(RAW DATA begins)

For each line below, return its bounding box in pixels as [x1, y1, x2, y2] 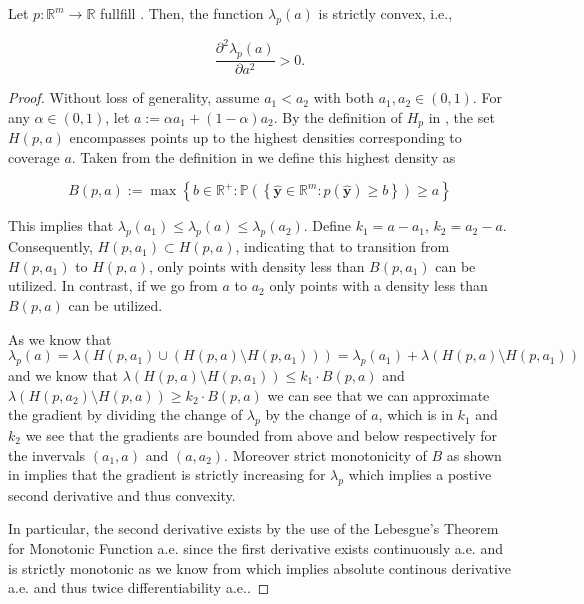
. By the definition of [273, 106, 402, 127]
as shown [446, 444, 502, 465]
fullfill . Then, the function [100, 3, 264, 23]
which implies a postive [348, 464, 492, 485]
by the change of [265, 404, 367, 425]
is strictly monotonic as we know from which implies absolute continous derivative [8, 557, 511, 578]
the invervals [8, 444, 86, 465]
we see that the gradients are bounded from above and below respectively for [25, 424, 497, 445]
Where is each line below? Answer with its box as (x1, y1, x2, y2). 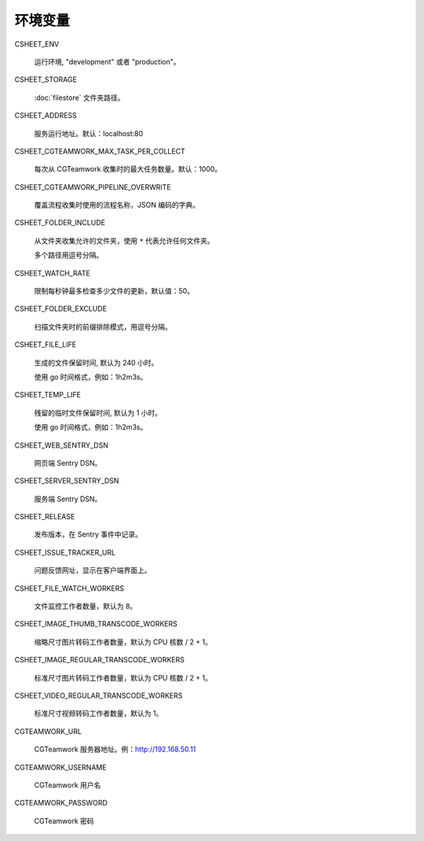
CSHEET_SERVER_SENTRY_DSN (14, 476, 119, 485)
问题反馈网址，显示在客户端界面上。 (34, 566, 152, 575)
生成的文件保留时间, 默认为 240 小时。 (34, 358, 159, 367)
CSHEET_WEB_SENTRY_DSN (14, 441, 109, 450)
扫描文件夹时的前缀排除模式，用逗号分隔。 (34, 322, 172, 331)
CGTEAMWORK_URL (14, 726, 82, 736)
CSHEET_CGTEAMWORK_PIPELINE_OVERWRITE (14, 182, 172, 192)
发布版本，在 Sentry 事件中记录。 (34, 529, 143, 539)

(RAW DATA ends)

From the line that contains "Where is each" through the last line of the entries, transcribe every line exactly, leaving out the pictures.

* [RESULT OF THIS EXERCISE]
Where is each line below? Answer with its box as (x1, y1, x2, y2). 
CSHEET_SERVER_SENTRY_DSN (14, 476, 119, 485)
问题反馈网址，显示在客户端界面上。 (34, 566, 152, 575)
生成的文件保留时间, 默认为 240 小时。 (34, 358, 159, 367)
CSHEET_WEB_SENTRY_DSN (14, 441, 109, 450)
扫描文件夹时的前缀排除模式，用逗号分隔。 (34, 322, 172, 331)
CGTEAMWORK_URL (14, 726, 82, 736)
CSHEET_CGTEAMWORK_PIPELINE_OVERWRITE (14, 182, 172, 192)
发布版本，在 Sentry 事件中记录。 (34, 529, 143, 539)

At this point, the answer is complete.